Let $\lambda$ be the coupling constant of a quantum field theory. It is said that

1. Perturbation theory is only valid when the theory is weakly coupled ($\lambda \ll 1$).
2. In most cases, the series of Feynman diagrams is divergent.

I would like to know the reasoning behind the above two statements.

Since the exponential function has an infinite radius of convergence one would think that by truncating sufficiently far in the series we can obtain a good approximation to the theory. Is the statement (1) better phrased as "the first few terms in the sequence are a good approximation only when the theory is weakly coupled"?

Similarly, why should the series of Feynman diagrams diverge if they are obtained from a convergent power series (of the exponential functional)?

Answer 1

Yes, the problem with strong coupling is typically that you will need many terms to get a decent approximation.
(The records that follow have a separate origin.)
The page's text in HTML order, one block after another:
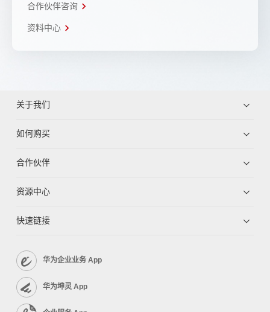
合作伙伴咨询
资料中心
关于我们
如何购买
合作伙伴
资源中心
快速链接
华为企业业务 App
华为坤灵 App

However, it is also true that the perturbative series often does not converge. Hence, if you need way too many terms, perturbation theory will just fail, because the series will eventually start to diverge.
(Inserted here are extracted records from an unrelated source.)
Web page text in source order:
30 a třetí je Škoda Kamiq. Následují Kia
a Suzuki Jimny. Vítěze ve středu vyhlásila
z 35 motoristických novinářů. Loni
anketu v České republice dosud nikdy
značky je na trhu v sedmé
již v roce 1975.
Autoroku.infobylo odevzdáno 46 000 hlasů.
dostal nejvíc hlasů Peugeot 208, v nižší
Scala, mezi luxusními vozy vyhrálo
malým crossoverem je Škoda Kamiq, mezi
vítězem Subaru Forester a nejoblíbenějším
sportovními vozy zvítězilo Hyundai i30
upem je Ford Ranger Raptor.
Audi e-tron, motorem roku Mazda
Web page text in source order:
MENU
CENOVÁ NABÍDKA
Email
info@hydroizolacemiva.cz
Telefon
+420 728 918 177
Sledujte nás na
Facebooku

The most famous example is probably the $\lambda \phi^4$ theory. For $\lambda < 0$, the theory is unstable (the potential does not have a global minimum), while this is false for $\lambda > 0$. Hence, the theory is not analytic at $\lambda = 0$ due to this stability problem. Hence, perturbation theory will eventually diverge.

Another way of understanding this is noticing that adding loops to Feynman diagrams increases the number of diagrams very fast. You get way too many diagrams for many loops and the series end up growing too fast.

While the series for the exponential function is convergent, calculating physical quantities from it is non-trivial and involves other mathematical manipulations. These manipulations end up spoiling the convergence properties.